Results for ""
Traumatic Brain Injury (TBI) is a leading cause of death and disability in young people. According to the statistics, over 69 million people suffer from TBI annually. The initial trauma disrupts brain homeostasis resulting in metabolic destruction. Brain injury leaves many incapable of communication through speech, typing or gestures. There are instances where treating the patients is sometimes extremely difficult, as it involves risk at various levels.
However, will not the life of these people dramatically change if researchers developed a technology to decode language directly from noninvasive brain recordings? The years-long attempt of researchers worldwide has achieved a significant milestone in this arena.
Meta has recently shared that they had developed an AI model that can decode speech from noninvasive recordings of brain activity.
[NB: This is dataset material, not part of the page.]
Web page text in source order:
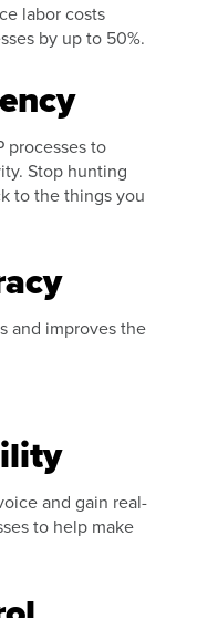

Earlier, they had been attempting to build AI that processes language as people do. For this, they used Deep Learning which aided the researchers in analyzing complex brain signals. The approach highlighted where and when perpetual representations of words and sentences are generated in the brain when a volunteer reads or listens to a story.
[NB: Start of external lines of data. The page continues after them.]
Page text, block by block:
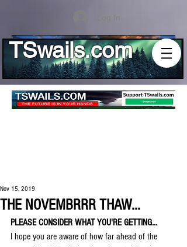
Log In
TSwails.com
THE NOVEMBRRR THAW...
Nov 15, 2019
PLEASE CONSIDER WHAT YOU'RE GETTING...
I hope you are aware of how far ahead of the

The attempts to decode speech from brain activity have relied on invasive brain-recording techniques. These devices provide clearer signals than noninvasive methods. However, it also required neurosurgical interventions. Results from the work suggested that decoding speech with noninvasive approaches would provide a safer, more scalable solution that could ultimately benefit many more people.
In the recently published work, Meta overcame the previous challenges by creating a Deep Learning model trained with contrastive learning and then using it to maximally align noninvasive brain recordings and speech sounds. They used the model to identify the complex representation of speech in the brains of volunteers listening to audiobooks.
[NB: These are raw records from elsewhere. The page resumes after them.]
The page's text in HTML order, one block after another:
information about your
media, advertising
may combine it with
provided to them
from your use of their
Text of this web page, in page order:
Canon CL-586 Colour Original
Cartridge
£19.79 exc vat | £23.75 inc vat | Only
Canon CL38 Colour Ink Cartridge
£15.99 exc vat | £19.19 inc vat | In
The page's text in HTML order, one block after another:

From three seconds of brain activity, their results showed that their model could decode the corresponding speech segments with up to 73 per cent top-10 accuracy from a vocabulary of 793 words, i.e., a large portion of the words we typically used on a day-to-day basis.
For the development of the AI model, Meta researchers focused on two noninvasive technologies: electroencephalography and magnetoencephalography (EEG and MEG for short), which measure the fluctuations of electric and magnetic fields elicited by neuronal activity, respectively. In practice, both systems can take approximately 1000 snapshots of macroscopic brain activity every second, using hundreds of sensors.
The EEG and MeG recordings are inputted into the brain model, which consists of a standard deep convolutional network. The recording ovary extensively across individuals because of the differences in anatomy. In previous studies, brain decoders were trained on a small number of recordings to predict a limited set of speech features, such as part-of-speech categories or words from a small vocabulary. In this research, a new subject embedding layer trained end-to-end to align all brain recordings in a common space was designed. Finally, the architecture learns to align the output of this brain model to the deep representations of the speed sounds presented to the participants.
After training, the system could perform ‘zero-shot classification’- given a snippet of brain activity, it could determine from a large pool of new audio clips which one the person heard.
The results of the Meta research are encouraging as they show that self-supervised trained AI can successfully decode perceived speech from noninvasive brain activity, despite the noise and variability inherent in those data. However, these results are only the first steps. The ultimate goal of Meta is to enable patient communication, which will require extending work to speech production. They believe that this could even reach beyond assisting patients to potentially include enabling new ways of interacting with computers.